Employment conditions improve for Australian geoscientists

Employment prospects for Australian geoscientists improved during the first quarter of 2017, according to the Australian Institute of Geoscientist’s latest employment survey.

Unemployment amongst geoscientists during the survey period was 12.1 per cent, down from 14.4 per cent in the fourth quarter of 2016. Underemployment – geoscientists unable to secure their desired level of self-employment – was 18.3 per cent, down from 19.5 per cent in the previous quarter.

The ‘real’ unemployment rate – unemployed geoscientists and underemployed geoscientists able to achieve less than 25 per cent of their desired workload – was 21.7 per cent, down from 24.5 per cent in the final quarter of 2016.

The proportion of geoscientists seeking to leave their profession to seek work fell from 11.4 per cent in the final quarter of 2016 to 7.9 per cent in the latest survey.

An improvement in both unemployment and underemployment has now been evident in three of the past four surveys, supporting anecdotal evidence of a modest upturn in industry activity evident over the past year.

The unemployment rate in the first quarter of 2016 was 19.5 per cent and the corresponding underemployment rate was 23.4 per cent.

On a state by state basis, the unemployment rate ranged from 6.9 per cent in New South Wales and the ACT to 14.8 per cent in Queensland.
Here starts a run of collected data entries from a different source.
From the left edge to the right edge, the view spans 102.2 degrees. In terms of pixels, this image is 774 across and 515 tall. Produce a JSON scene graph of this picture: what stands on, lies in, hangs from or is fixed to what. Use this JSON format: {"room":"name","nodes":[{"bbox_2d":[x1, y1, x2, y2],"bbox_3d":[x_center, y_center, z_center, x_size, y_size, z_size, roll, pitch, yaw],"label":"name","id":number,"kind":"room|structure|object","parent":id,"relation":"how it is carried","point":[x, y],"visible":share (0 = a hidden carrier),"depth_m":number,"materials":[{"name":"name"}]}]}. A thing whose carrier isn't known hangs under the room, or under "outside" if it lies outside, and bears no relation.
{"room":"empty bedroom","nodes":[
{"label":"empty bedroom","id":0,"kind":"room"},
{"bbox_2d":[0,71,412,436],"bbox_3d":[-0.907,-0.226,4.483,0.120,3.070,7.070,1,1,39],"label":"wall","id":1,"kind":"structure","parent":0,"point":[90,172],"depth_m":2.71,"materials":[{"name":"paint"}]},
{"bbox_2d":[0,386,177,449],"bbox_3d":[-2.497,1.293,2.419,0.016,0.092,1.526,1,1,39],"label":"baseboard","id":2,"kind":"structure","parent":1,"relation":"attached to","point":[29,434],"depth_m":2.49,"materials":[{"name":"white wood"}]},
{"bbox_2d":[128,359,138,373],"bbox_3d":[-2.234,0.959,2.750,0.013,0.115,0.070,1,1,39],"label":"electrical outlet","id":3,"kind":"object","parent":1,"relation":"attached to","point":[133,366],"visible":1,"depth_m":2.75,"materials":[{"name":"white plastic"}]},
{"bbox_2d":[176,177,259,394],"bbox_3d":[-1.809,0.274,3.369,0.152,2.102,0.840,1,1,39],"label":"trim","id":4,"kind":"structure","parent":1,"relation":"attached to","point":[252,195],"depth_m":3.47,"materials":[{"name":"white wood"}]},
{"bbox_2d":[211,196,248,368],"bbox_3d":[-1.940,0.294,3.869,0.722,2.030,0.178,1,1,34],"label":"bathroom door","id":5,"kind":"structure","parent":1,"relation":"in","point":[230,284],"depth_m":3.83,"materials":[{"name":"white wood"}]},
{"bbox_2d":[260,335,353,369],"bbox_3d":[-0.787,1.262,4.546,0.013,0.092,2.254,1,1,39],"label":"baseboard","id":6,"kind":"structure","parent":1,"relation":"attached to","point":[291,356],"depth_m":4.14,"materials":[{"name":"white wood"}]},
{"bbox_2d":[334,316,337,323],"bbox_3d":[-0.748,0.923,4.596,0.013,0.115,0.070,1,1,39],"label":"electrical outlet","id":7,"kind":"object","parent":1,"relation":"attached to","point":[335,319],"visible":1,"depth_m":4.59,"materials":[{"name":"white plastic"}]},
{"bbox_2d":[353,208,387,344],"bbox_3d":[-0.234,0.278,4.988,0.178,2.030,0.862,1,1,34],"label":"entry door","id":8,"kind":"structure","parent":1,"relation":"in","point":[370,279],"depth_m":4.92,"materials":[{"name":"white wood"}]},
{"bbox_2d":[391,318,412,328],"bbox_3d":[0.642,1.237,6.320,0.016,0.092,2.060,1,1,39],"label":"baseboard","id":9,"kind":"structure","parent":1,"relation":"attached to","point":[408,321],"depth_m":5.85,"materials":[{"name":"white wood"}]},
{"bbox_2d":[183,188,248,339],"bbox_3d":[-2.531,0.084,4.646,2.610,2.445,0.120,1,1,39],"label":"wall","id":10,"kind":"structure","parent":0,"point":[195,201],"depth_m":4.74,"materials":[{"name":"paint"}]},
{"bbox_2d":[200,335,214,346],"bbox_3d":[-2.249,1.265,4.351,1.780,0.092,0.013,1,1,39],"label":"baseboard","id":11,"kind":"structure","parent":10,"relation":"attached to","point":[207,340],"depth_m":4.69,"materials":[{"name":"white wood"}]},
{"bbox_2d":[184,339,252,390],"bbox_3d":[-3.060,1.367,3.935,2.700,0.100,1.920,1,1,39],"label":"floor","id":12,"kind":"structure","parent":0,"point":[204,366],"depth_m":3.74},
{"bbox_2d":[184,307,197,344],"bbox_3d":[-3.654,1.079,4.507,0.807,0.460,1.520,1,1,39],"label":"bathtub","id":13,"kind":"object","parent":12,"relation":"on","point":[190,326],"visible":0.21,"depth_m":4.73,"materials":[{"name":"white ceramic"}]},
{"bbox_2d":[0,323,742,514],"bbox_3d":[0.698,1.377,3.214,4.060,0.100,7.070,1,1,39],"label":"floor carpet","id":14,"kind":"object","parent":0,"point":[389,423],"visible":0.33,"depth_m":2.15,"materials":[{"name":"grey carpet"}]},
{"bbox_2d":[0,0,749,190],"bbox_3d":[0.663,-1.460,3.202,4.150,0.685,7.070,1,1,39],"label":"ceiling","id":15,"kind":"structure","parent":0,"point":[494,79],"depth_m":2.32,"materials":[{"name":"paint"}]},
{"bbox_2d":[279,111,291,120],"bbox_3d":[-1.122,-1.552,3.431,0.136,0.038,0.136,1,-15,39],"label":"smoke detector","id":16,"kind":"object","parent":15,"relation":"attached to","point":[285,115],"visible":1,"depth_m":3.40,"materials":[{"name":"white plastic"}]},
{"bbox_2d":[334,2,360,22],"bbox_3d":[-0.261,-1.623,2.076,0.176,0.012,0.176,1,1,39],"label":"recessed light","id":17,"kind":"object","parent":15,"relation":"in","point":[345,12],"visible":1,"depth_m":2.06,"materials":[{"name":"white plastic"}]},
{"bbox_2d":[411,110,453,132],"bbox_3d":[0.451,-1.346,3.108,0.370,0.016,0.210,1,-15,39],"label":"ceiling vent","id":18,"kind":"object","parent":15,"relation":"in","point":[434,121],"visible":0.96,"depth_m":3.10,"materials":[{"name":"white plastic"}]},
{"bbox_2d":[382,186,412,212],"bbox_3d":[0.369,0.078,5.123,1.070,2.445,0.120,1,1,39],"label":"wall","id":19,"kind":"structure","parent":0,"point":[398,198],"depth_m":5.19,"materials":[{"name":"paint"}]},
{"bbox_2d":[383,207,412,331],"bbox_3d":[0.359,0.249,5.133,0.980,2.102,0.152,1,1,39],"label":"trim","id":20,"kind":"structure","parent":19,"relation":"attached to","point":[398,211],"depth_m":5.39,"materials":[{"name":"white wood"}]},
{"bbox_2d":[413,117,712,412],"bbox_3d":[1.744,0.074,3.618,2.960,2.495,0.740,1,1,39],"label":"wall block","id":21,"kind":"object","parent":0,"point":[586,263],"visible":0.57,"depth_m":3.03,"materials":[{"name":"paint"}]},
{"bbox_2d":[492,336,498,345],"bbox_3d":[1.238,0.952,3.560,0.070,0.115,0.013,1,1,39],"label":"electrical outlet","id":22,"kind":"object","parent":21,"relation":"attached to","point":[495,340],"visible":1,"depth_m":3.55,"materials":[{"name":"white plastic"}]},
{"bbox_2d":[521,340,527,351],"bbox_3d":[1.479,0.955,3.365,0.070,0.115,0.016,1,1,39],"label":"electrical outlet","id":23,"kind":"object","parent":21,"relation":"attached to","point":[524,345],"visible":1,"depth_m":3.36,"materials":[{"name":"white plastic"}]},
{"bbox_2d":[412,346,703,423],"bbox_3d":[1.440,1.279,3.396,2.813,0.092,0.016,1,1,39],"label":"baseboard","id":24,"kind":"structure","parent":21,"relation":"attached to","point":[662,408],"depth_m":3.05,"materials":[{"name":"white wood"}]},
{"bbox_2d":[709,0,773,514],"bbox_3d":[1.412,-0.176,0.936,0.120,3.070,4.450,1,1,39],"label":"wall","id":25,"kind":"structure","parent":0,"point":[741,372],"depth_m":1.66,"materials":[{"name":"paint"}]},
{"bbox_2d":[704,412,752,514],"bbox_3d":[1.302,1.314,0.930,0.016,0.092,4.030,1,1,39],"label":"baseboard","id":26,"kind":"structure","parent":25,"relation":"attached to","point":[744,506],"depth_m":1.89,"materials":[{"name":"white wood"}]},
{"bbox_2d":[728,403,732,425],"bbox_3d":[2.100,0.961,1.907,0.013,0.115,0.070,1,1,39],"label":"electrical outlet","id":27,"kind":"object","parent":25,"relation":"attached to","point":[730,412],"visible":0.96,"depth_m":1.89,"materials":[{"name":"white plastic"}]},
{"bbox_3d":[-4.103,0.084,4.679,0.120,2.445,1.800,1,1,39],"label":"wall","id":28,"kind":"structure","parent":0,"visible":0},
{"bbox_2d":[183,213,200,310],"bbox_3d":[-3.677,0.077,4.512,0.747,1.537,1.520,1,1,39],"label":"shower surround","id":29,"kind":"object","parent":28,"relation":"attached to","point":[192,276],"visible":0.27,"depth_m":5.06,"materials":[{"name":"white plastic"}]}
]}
The underemployment rate was lowest in Victoria at 10.7 per cent and highest in South Australia at 28.6 per cent.

The unemployment rate fell in every state except Queensland, where it increased by almost two per cent during the first quarter of 2017. Underemployment fell in every state.

Full-time, part-time and self-employment rates remained similar to those observed in the previous survey, at 77 per cent, five per cent and 18 per cent respectively. Some 59 per cent of survey respondents work, or seek work in mineral exploration, 16 per cent in metalliferous mining and seven per cent in energy resource (coal, oil and gas) exploration and production.
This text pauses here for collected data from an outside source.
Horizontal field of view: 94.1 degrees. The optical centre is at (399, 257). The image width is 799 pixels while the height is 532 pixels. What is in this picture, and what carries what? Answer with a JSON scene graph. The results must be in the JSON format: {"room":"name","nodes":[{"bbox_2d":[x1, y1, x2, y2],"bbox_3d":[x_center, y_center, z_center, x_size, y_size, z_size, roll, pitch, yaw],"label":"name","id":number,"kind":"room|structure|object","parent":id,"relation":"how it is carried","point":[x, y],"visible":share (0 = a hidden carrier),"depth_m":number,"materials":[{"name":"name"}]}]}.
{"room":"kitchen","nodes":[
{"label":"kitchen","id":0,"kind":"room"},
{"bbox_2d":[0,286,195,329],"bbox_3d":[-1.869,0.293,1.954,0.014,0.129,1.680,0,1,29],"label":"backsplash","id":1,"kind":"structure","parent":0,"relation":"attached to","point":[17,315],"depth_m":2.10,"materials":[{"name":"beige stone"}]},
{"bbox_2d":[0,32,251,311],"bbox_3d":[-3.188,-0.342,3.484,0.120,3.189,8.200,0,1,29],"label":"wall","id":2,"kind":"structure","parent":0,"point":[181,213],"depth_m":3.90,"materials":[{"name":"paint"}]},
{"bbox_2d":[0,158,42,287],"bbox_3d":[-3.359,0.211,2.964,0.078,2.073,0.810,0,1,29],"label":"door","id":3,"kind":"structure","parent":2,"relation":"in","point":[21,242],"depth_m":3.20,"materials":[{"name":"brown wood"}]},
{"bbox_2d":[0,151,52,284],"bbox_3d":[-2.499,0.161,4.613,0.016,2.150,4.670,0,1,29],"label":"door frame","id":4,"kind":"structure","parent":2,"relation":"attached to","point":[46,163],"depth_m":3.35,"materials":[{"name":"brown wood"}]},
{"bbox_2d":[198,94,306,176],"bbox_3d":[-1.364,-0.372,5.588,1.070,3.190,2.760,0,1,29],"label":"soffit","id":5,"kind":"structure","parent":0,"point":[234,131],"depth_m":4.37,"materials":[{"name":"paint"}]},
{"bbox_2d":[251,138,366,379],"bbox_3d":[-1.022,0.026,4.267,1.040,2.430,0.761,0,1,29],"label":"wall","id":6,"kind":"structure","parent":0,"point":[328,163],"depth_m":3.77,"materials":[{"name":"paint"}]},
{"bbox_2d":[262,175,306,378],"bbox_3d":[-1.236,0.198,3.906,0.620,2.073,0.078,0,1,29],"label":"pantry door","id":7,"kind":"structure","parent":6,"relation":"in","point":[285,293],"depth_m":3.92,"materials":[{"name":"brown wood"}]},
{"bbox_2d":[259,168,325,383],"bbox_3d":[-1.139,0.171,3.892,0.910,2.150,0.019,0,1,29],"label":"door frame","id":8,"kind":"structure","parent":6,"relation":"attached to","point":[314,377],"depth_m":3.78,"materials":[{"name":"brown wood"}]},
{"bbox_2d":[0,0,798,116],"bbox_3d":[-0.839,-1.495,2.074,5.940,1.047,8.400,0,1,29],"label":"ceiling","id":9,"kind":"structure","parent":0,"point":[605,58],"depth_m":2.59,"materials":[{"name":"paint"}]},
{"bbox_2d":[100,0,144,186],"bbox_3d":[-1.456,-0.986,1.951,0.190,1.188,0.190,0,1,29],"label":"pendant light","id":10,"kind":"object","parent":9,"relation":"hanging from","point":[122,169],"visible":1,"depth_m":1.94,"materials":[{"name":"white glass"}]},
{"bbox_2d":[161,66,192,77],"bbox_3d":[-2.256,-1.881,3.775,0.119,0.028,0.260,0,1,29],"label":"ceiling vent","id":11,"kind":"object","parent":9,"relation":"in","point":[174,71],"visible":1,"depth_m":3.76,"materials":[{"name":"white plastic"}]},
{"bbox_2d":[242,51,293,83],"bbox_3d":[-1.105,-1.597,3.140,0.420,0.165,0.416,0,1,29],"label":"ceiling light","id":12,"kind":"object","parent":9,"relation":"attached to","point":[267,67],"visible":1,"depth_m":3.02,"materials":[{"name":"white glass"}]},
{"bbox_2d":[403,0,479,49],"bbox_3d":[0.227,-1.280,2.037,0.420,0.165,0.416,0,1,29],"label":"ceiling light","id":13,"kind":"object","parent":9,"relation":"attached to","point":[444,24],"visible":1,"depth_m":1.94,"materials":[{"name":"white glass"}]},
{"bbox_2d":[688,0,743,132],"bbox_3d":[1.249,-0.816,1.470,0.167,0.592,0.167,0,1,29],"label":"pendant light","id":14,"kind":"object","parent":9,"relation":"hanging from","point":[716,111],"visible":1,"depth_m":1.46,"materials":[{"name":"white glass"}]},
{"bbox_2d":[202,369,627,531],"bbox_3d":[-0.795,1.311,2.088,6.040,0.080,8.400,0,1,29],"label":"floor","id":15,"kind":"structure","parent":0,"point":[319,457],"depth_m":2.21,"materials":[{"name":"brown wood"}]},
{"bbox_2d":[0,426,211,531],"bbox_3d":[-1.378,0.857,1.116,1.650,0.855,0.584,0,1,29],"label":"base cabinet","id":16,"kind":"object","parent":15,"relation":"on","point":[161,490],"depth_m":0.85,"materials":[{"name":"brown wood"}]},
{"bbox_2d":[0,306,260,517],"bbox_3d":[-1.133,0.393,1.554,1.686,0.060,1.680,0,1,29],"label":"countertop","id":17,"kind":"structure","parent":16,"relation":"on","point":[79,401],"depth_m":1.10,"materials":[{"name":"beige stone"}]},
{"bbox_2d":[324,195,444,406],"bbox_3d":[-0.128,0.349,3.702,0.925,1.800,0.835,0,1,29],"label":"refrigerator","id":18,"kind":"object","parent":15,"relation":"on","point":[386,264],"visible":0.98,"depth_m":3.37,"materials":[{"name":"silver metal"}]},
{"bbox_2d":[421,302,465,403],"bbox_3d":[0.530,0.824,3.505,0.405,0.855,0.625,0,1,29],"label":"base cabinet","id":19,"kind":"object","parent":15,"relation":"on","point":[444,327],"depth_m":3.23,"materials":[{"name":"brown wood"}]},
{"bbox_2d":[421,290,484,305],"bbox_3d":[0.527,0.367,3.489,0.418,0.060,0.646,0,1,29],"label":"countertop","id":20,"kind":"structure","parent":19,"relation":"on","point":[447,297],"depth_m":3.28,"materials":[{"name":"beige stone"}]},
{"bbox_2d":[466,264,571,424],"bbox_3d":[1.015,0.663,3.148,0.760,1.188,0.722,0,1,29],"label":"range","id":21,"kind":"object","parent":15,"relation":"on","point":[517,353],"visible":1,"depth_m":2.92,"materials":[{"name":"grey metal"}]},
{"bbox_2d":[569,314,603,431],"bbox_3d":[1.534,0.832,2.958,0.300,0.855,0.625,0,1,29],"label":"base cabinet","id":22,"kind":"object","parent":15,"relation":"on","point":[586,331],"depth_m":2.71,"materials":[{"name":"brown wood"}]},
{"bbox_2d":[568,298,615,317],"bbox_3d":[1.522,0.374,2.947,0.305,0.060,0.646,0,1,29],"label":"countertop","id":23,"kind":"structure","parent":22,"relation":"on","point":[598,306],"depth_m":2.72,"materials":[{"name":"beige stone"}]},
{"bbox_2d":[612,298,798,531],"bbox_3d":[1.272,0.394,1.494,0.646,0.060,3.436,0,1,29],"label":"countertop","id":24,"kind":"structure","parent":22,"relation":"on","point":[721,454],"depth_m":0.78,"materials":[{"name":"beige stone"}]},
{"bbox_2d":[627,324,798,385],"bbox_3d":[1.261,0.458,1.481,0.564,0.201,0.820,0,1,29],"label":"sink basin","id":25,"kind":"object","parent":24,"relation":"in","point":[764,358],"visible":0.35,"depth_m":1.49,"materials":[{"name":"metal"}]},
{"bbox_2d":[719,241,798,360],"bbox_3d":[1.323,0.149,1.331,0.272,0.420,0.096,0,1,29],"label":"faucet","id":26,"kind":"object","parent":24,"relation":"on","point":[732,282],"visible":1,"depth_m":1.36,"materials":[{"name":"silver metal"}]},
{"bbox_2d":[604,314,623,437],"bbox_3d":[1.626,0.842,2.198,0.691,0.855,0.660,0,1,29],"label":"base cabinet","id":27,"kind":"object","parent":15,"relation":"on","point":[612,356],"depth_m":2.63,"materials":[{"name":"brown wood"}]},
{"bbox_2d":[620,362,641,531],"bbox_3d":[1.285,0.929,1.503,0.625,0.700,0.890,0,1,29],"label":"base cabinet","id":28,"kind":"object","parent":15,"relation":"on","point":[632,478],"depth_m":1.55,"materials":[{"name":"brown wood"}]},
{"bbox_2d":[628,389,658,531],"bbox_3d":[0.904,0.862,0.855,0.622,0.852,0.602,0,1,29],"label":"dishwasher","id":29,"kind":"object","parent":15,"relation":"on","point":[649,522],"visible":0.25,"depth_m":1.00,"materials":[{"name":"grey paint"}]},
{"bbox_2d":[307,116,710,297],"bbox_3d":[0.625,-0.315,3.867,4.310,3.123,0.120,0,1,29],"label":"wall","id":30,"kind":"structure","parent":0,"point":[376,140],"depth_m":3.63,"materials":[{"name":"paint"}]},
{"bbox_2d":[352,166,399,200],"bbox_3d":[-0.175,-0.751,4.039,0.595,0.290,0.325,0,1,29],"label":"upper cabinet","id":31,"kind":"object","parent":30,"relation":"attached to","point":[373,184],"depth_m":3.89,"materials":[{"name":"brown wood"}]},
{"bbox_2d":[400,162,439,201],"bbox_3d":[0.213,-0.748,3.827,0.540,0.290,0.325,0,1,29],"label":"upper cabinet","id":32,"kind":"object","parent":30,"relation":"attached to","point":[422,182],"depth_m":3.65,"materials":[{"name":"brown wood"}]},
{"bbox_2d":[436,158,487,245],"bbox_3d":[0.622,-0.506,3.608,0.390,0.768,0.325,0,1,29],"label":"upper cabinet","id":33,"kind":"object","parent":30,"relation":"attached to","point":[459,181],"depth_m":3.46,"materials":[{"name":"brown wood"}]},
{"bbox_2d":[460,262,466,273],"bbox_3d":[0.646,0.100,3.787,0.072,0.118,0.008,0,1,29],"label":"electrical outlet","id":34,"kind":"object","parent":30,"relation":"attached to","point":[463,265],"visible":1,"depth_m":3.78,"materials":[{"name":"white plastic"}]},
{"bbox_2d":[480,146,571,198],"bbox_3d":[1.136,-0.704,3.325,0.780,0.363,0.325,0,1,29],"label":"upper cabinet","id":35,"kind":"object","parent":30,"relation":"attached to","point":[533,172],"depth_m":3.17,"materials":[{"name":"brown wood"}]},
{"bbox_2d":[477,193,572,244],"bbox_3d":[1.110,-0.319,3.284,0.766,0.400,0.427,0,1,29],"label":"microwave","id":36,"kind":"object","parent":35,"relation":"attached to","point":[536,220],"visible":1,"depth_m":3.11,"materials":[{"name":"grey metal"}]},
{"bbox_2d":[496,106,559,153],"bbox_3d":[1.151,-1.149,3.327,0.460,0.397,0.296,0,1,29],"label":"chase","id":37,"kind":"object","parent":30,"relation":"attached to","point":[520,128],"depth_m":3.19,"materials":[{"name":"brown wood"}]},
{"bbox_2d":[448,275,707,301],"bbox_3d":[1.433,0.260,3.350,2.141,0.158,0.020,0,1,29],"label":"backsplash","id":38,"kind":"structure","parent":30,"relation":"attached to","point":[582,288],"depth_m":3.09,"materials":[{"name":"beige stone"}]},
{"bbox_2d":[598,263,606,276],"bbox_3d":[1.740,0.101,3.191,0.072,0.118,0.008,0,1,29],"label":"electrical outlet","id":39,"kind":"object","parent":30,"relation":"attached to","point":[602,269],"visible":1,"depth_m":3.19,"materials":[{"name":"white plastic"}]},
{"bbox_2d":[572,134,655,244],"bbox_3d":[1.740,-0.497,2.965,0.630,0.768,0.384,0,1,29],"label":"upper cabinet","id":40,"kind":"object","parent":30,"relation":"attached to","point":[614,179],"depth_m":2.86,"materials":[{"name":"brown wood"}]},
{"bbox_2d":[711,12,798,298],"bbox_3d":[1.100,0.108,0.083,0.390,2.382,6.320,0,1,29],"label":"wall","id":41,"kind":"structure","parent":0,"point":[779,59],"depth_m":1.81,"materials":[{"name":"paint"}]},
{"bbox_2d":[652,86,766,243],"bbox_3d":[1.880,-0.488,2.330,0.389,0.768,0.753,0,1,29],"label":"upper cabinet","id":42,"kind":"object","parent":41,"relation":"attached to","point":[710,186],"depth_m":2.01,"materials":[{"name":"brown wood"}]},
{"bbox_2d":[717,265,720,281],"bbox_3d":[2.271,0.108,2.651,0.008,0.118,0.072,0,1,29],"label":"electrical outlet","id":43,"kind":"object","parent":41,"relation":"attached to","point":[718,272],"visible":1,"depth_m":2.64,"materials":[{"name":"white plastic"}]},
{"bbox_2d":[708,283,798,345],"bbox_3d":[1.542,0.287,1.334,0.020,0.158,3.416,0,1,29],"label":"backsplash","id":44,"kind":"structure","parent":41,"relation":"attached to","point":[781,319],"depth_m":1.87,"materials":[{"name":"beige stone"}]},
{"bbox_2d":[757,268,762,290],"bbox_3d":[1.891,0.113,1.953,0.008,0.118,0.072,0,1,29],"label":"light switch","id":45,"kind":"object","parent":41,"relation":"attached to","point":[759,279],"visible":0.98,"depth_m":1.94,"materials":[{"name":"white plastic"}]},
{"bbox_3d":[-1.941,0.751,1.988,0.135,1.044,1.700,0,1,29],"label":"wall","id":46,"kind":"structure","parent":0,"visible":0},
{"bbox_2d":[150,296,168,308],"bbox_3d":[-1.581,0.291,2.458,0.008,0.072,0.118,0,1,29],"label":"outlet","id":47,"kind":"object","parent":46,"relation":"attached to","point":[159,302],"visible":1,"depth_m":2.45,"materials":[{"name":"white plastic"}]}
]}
Long-term unemployment remains a real concern. Almost 62 per cent of unemployed and underemployed geoscientists reported that they had been out of work for 12 months or more. 16 per cent of unemployed and underemployed geoscientists had lost their jobs during the quarter. More than 53 per cent were not confident of regaining employment in the next 12 months.

Just over half of the survey respondents currently in employment were confident of retaining their jobs for at least the next 12 months.

The survey attracted a total of 736 responses – more than one in 10 geoscientists in Australia.

“After such a prolonged period of bad news on geoscientist employment in Australia, it’s good to have something clearly positive to report” Institute spokesperson Andrew Waltho said.

“The decline in unemployment and underemployment that we first saw some signs of in the latter part of 2016 appears to be continuing, reflecting a pick-up in exploration for minerals. This good news, however, is no cause for complacency.”

“Geoscientist unemployment in Australia is still roughly three-times that of the Australian workforce in general, which is not good news for both the profession and the exploration and mining industry which accounts for the bulk of geoscientist jobs in Australia.”

Waltho said long-term employment amongst Australian geoscientists was a real concern.

“A majority of unemployed and underemployed geoscientists are striving to secure new employment that still isn’t there, resulting in significant numbers of highly skilled and experienced professionals seeking work outside their chosen field,” Waltho concluded.